→ **WORK REQUEST**
Only one stretch of the listing below is wanted. Give it again exactly, from the line with "Answer as (x, y)." through the line with "kommen zwillingsartig verbundene".

→ **DATA SECTION**
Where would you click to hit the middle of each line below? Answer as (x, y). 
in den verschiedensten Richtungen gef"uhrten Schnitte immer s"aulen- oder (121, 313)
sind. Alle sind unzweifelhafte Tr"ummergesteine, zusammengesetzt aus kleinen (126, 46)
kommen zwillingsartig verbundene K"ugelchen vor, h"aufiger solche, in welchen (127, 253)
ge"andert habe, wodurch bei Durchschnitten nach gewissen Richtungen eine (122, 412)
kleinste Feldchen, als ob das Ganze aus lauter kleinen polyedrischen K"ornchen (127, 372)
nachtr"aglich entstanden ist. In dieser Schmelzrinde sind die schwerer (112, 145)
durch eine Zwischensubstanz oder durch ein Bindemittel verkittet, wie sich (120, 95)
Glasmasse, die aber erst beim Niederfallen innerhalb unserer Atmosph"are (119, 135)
==
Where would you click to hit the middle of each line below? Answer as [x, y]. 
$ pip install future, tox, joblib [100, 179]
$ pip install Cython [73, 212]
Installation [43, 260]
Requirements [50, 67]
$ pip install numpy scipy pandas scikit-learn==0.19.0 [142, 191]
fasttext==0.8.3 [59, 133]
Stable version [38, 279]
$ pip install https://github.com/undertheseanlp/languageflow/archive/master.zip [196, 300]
--
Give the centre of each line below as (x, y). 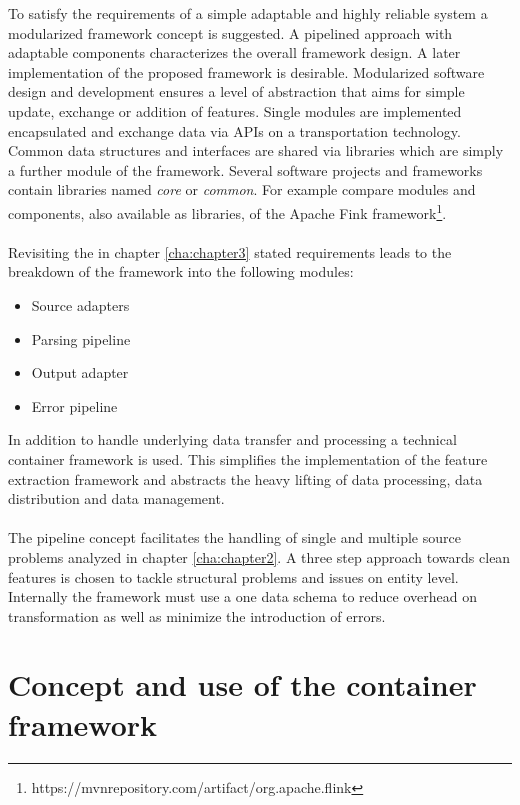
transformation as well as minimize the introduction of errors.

→ **RESPONSE TO THE EXERCISE**
Where would you click to hit the middle of each line below? Answer as (x, y). 
in den verschiedensten Richtungen gef"uhrten Schnitte immer s"aulen- oder (121, 313)
sind. Alle sind unzweifelhafte Tr"ummergesteine, zusammengesetzt aus kleinen (126, 46)
kommen zwillingsartig verbundene K"ugelchen vor, h"aufiger solche, in welchen (127, 253)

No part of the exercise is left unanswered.